# How to: Write a parallel_for_each Loop

This example shows how to use the concurrency::parallel_for_each algorithm to compute the count of prime numbers in a std::array object in parallel.

## Example

The following example computes the count of prime numbers in an array two times. The example first uses the std::for_each algorithm to compute the count serially. The example then uses the **parallel_for_each** algorithm to perform the same task in parallel. The example also prints to the console the time that is required to perform both computations.

```
// parallel-count-primes.cpp
// compile with: /EHsc
#include <windows.h>
#include <ppl.h>
#include <iostream>
#include <algorithm>
#include <array>
using namespace concurrency;
using namespace std;
// Calls the provided work function and returns the number of milliseconds
// that it takes to call that function.
template <class Function>
__int64 time_call(Function&& f)
{
__int64 begin = GetTickCount();
f();
return GetTickCount() - begin;
}
// Determines whether the input value is prime.
bool is_prime(int n)
{
if (n < 2)
return false;
for (int i = 2; i < n; ++i)
{
if ((n % i) == 0)
return false;
}
return true;
}
int wmain()
{
// Create an array object that contains 200000 integers.
array<int, 200000> a;
// Initialize the array such that a[i] == i.
int n = 0;
generate(begin(a), end(a), [&] {
return n++;
});
LONG prime_count;
__int64 elapsed;
// Use the for_each algorithm to count the number of prime numbers
// in the array serially.
prime_count = 0L;
elapsed = time_call([&] {
for_each (begin(a), end(a), [&](int n ) {
if (is_prime(n))
++prime_count;
});
});
wcout << L"serial version: " << endl
<< L"found " << prime_count << L" prime numbers" << endl
<< L"took " << elapsed << L" ms" << endl << endl;
// Use the parallel_for_each algorithm to count the number of prime numbers
// in the array in parallel.
prime_count = 0L;
elapsed = time_call([&] {
parallel_for_each (begin(a), end(a), [&](int n ) {
if (is_prime(n))
InterlockedIncrement(&prime_count);
});
});
wcout << L"parallel version: " << endl
<< L"found " << prime_count << L" prime numbers" << endl
<< L"took " << elapsed << L" ms" << endl << endl;
}
```

The following sample output is for a computer that has four processors.

```
serial version:
found 17984 prime numbers
took 6115 ms
parallel version:
found 17984 prime numbers
took 1653 ms
```

## Compiling the Code

To compile the code, copy it and then paste it in a Visual Studio project, or paste it in a file that is named parallel-count-primes.cpp and then run the following command in a Visual Studio Command Prompt window.
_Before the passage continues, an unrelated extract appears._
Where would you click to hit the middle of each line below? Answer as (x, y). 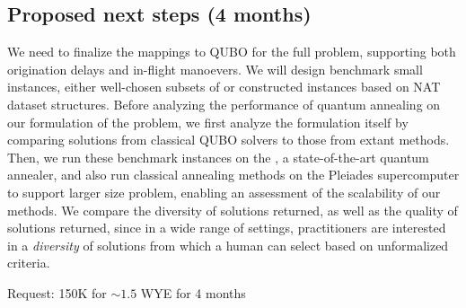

**cl.exe /EHsc parallel-count-primes.cpp**

## Robust Programming

The lambda expression that the example passes to the **parallel_for_each** algorithm uses the **InterlockedIncrement** function to enable parallel iterations of the loop to increment the counter simultaneously. If you use functions such as **InterlockedIncrement** to synchronize access to shared resources, you can present performance bottlenecks in your code. You can use a lock-free synchronization mechanism, for example, the concurrency::combinable class, to eliminate simultaneous access to shared resources. For an example that uses the **combinable** class in this manner, see How to: Use combinable to Improve Performance.